If the symptoms do not go back, the recommendation of the University Medical Center Schleswig-Holstein (USH) should be taken as soon as possible to determine whether an operation is necessary. Waiting too long can significantly reduce the chances of successful treatment. A surgical intervention primarily aims at decompression of the nerve, which can, however, require different measures. A distinction is made between endoscopic decompression and open procedures.

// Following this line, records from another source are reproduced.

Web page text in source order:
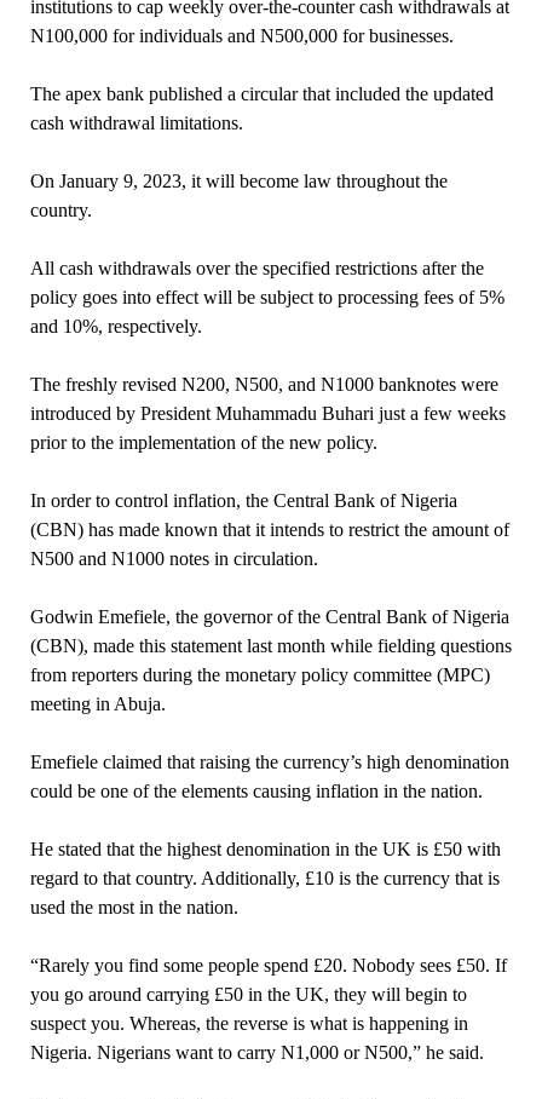
institutions to cap weekly over-the-counter cash withdrawals at
N100,000 for individuals and N500,000 for businesses.
The apex bank published a circular that included the updated
cash withdrawal limitations.
On January 9, 2023, it will become law throughout the
country.
All cash withdrawals over the specified restrictions after the
policy goes into effect will be subject to processing fees of 5%
and 10%, respectively.
The freshly revised N200, N500, and N1000 banknotes were
introduced by President Muhammadu Buhari just a few weeks
prior to the implementation of the new policy.
In order to control inflation, the Central Bank of Nigeria
(CBN) has made known that it intends to restrict the amount of
N500 and N1000 notes in circulation.
Godwin Emefiele, the governor of the Central Bank of Nigeria
(CBN), made this statement last month while fielding questions
from reporters during the monetary policy committee (MPC)
meeting in Abuja.
Emefiele claimed that raising the currency’s high denomination
could be one of the elements causing inflation in the nation.
He stated that the highest denomination in the UK is £50 with
regard to that country. Additionally, £10 is the currency that is
used the most in the nation.
“Rarely you find some people spend £20. Nobody sees £50. If
you go around carrying £50 in the UK, they will begin to
suspect you. Whereas, the reverse is what is happening in
Nigeria. Nigerians want to carry N1,000 or N500,” he said.

According to the USH, an endoscopic decompression is usually possible, in which a special endoscope can be pushed along the nerve path using a small incision on the elbow. This allows the nerve to be checked visually and, if necessary, smaller bottlenecks can be eliminated. The intervention can usually be carried out on an outpatient basis and those affected can return home the same day.
Open decompression, on the other hand, is somewhat more complex. Here, the covering tape over the cubital tunnel is cut from the outside, the course of the nerve is checked and, if necessary, the constricting tissue is removed. If necessary, the ulnar nerve can also be relocated here. (tf, fp)
Author and source information
This text corresponds to the specifications of the medical literature, medical guidelines and current studies and has been checked by medical doctors.
Dipl. Geogr. Fabian Peters, Barbara Schindewolf-Lensch
- Merck and Co., Inc .: Cubital Tunnel Syndrome (Ulnar Neuropathy) (accessed: August 12, 2019), msdmanuals.com
- German Society for Hand Surgery (DGH) / German Society for Neurosurgery eV (DGNC) / German Society for Neurology (DGN) / German Society for Orthopedics and Orthopedic Surgery eV (DGOOC): S3 guideline for diagnosis and therapy of cubital tunnel syndrome, as of November 2017, Guideline detailed view
- Assmus, Hans / Antoniadis, Gregor / Bischoff, Christian: Carpal tunnel, cubital tunnel and rare nerve compression syndromes, Dtsch Arztebl Int, 2015, aerzteblatt.de
- American Society for Surgery of the Hand: Cubital Tunnel Syndrome (accessed: August 12, 2019), assh.org
- Columbia University, Department of Neurology: Cubital Tunnel Syndrome (accessed: August 12, 2019), columbianeurology.org
- University of Rochester Medical Center Rochester: Cubital Tunnel Syndrome (accessed: August 12, 2019), urmc.rochester.edu
ICD codes for this disease: G56ICD codes are internationally valid encodings for medical diagnoses. You can find yourself e.g. in doctor's letters or on disability certificates.